Op-Ed: Gun permits an explosive issue still

July 8, 2004
Columbus Dispatch

by Mike Harden, Dispatch Metro columnist

Three months after Ohio became the 46th state to implement a conceal-carry law, some Buckeyes feel safer and others don’t.

"I usually carry a Smith & Wesson .38 special revolver," said Dr. Joe Wildi, a Columbus dentist who totes the weapon with him three to five times a week when making bank deposits from his East Side practice. "I feel safer."

Not so for Toby Hoover, of Toledo, who is executive director of the Ohio Coalition Against Gun Violence.

"The rest of us have been put at a higher risk because of this few number of people — they’re saying 25,000 to 50,000 — who want to carry a gun in their pocket everywhere.

"We’ve been accused of saying there would be bloodshed in the streets, and that is an overstatement."

Nonetheless, Hoover thinks Ohio should establish a central clearinghouse to report any shootings involving a person with a permit to carry a concealed handgun.

"There was nothing put into the law requiring the reporting of any of that information, and we need to ask that question every time there is an incident," she said.

Franklin County has issued 780 conceal-carry permits since the law took effect, said Chief Deputy Steve Martin of the sheriff’s office.

Discussing the law with a handful of those who now qualify for the permits suggests it hasn’t made much of a change in their gun-toting behavior.

"My primary weapon is a .357," said Ken McIntosh, "but I have not had it out of the house since we went to the shooting range to qualify (on March 22).

"I just like the idea, if I choose, to take my weapon with me, and I can now legally do that."

McIntosh’s conceal-carry classmate Richard Urbano, of Columbus, said he carries his Kimber .45-caliber a little more often.

"I’ve got a part-time job at a retail store, and I close up late at night," he said. "The parking lot is dark."

Columbus’ Evalyn Hammonds, a Medicaid health-systems specialist who moonlights as a college basketball referee, said she took the course because she wanted to carry a handgun while returning home late at night from games. She said she has not carried her weapon since the basketball season ended.

Doug Dean, who instructed Hammonds, Urbano, McIntosh and Wildi, said the number of people applying for classes to earn the permit has slacked off since spring.

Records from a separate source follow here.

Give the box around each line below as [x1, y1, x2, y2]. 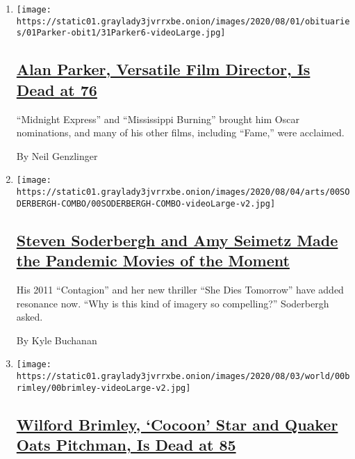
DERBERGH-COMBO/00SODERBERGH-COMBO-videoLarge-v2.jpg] [16, 198, 276, 209]
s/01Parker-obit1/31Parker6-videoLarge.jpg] [16, 28, 226, 38]
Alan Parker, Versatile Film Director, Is [16, 58, 311, 80]
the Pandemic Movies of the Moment [16, 250, 290, 271]
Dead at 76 [16, 79, 97, 100]
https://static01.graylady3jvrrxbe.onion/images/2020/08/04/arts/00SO [16, 187, 350, 197]
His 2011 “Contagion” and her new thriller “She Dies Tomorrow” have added [16, 282, 344, 296]
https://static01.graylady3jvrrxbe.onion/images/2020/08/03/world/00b [16, 371, 350, 381]

Dean said he expects it to begin rising again come autumn, given the likelihood that many gun owners didn’t want to fight the early crush of those applying to sheriffs offices for permits in April.

He downplayed the quip from a Cleveland lawyer who said that — given the restrictions on venues where guns are permitted — all that conceal-carry assures is permission for a gun owner to back up and down in his driveway while carrying his gun.

Hoover seems to fear that a nation of officially approved, card-carrying gun toters will spell nothing but unchecked carnage. Any fool knows, though, it is the uncertified ones that should make her tremble for the future.

Commenatary:
As regular readers of this website well know, Toby Hoover is not just "any fool".